Mark the trail using flour
Trails are usually marked with flour (the walkers trail is highlighted in red above but not in real life). A few times, as described and shown above, other ways of marking the trail have been used.

Equipment
Some hashers have a very sophisticated way of marking the trail: they punch holes in the bottom of the tin that a whisky bottle comes in, fastens it to a pole, fills it with flour and marks the trail by striking the ground with the tin (image right). Others dip a tennis ball in flour and "bounce" their way through the trail. Yet others fill empty water bottles with flour and mark the trail by "squirting" flour through a hole in the cork. This is by far the "cleanest" way to mark a trail on wet and rainy days. However, most hashers just carry a bag of flour and drop blobs of flour thereby marking the trail.

Hare vs. Live hare
Trails are as a general rule marked before the run starts and the hare(s) run with the pack. Now and then, a hare might decide to do a bit of "live haring", i.e. to set off a few minutes ahead of the pack and mark the trail whilst running. This offers a few opportunities to the pack:

  • If anyone in the pack catches up with the hare, he or she is obliged to take over the haring duties
  • The pack has the option of hiding the bag of flour at the drink stop thereby upsetting the hare

Variations on a theme
On run #1172 the hare duties were set up as a relay effort. The designated hares marked the trail to the first drink-stop where the name of the next hare was drawn from a hat. The winner marked the trail to the next drink-stop. This continued until there were no more drink-stops. However, for some reason this way of marking trails never caught on.

In conclusion
As long as there is at least one DRINK-STOP on the run, the hares can get away with almost anything with regards to the trail and markings.

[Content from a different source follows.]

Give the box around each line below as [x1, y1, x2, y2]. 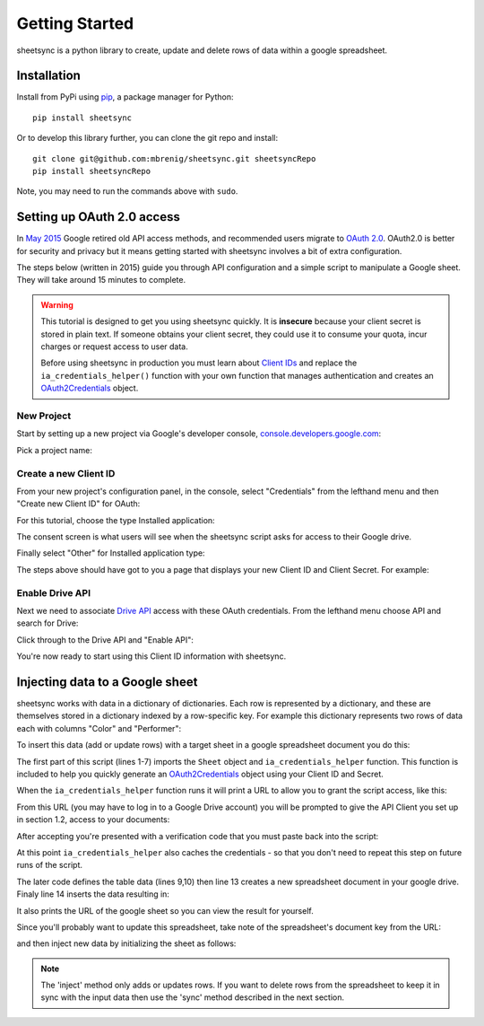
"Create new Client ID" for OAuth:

Last but not least - the markings
Most of the markings used on BH3 runs are shown below.

ON ON
Blobs of flour are used to mark the trail. We do not adhear to the practice of three blobs and you are on.

ARROW
If the hare(s) think the pack will consist of BB's, arrows can be used to guide the pack in the right direction.

CHECK AND WAIT
The pack check and wait until everyone has arrived and must wait until the hare(s) have given the signal ('Check it out') before continuing.

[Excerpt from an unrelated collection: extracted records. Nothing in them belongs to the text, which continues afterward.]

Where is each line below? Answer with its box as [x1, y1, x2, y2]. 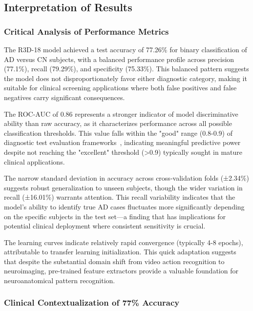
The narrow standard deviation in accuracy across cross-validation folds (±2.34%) [4, 173, 249, 183]
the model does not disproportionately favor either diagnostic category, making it [4, 73, 247, 83]
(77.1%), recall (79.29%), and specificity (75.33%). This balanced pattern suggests [4, 63, 249, 74]
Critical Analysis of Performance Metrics [4, 25, 169, 37]
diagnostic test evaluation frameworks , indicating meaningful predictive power [4, 137, 241, 147]
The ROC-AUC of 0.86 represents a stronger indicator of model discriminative [4, 108, 238, 119]
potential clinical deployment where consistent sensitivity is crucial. [4, 221, 206, 231]
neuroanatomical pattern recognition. [4, 275, 115, 286]
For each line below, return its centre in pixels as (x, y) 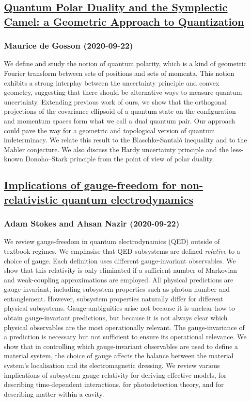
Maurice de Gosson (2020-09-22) (69, 45)
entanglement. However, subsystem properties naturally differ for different (114, 298)
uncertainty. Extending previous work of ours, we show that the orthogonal (115, 101)
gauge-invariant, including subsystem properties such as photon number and (117, 289)
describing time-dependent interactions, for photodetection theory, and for (114, 384)
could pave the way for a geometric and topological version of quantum (110, 130)
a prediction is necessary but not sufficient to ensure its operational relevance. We (125, 337)
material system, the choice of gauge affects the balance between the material (119, 356)
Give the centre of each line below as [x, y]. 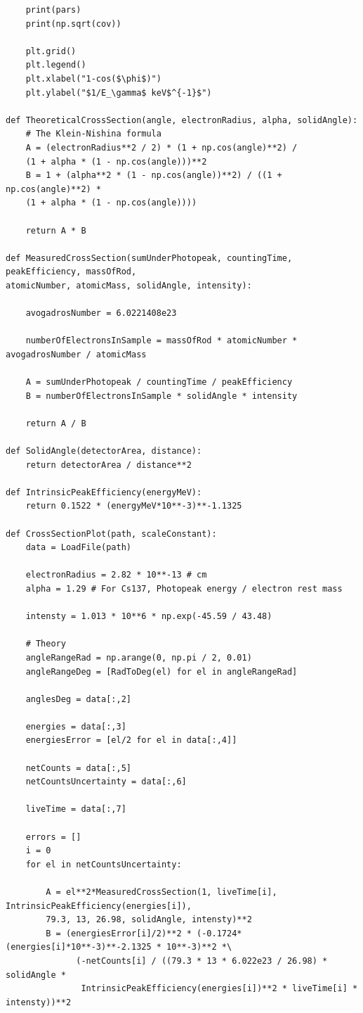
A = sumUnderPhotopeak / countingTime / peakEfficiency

After run #1222 the hare's neighbour posted an interpretation of the sign on Facebook: 'Nothing of value in the house i.e. not worth to burgle'.

CHECK AND GO
The pack will check in different directions for the continuing trail but without waiting for the whole pack to gather. Variations of the sign includes blobs of flour in the circle where the corresponding number of Hashers must wait at the 'check and go' until the last Hasher in the pack has passed by.

DRINK STOP
Need I say more?

'DS' (drink stop) or 'BS' (beer stop) are sometimes used instead of a D.

SING STOP
The pack gathers and under the guidance of either the GM or RA, will endeavour to sing a rousing Hash song (usually 'Father Abraham' or 'Lion Hunt').

CHECK BACK
A dead end and the pack must circle back to find the true trail again.

FALSE TRAIL
Used after a check and wait or check and go, and the pack must go back to the last check and start searching for the true trail from there.

ROUND BACK (or FISH HOOK)
Hashers must run back to the last Hasher in the pack before continuing. Variations of the sign includes blobs of flour in the sign and the corresponding number of Hashers must run back to the the last hasher in the pack. Some hashers insist on calling this sign 'fish hook'.

ON-INN
Marks the end of the trail. Some Hashers insist on writing 'On-In'. According to informed sources the BH3 way of spelling the sign means "ON to the INN" (i.e. pub).

After run #1222 the hare's neighbour posted an interpretation of the sign on Facebook: 'Only one occupant in the house'



ONE-OFF MARKINGS
Some hashers introduce their own markings ...


... and the pack has to guess the meaning before continuing.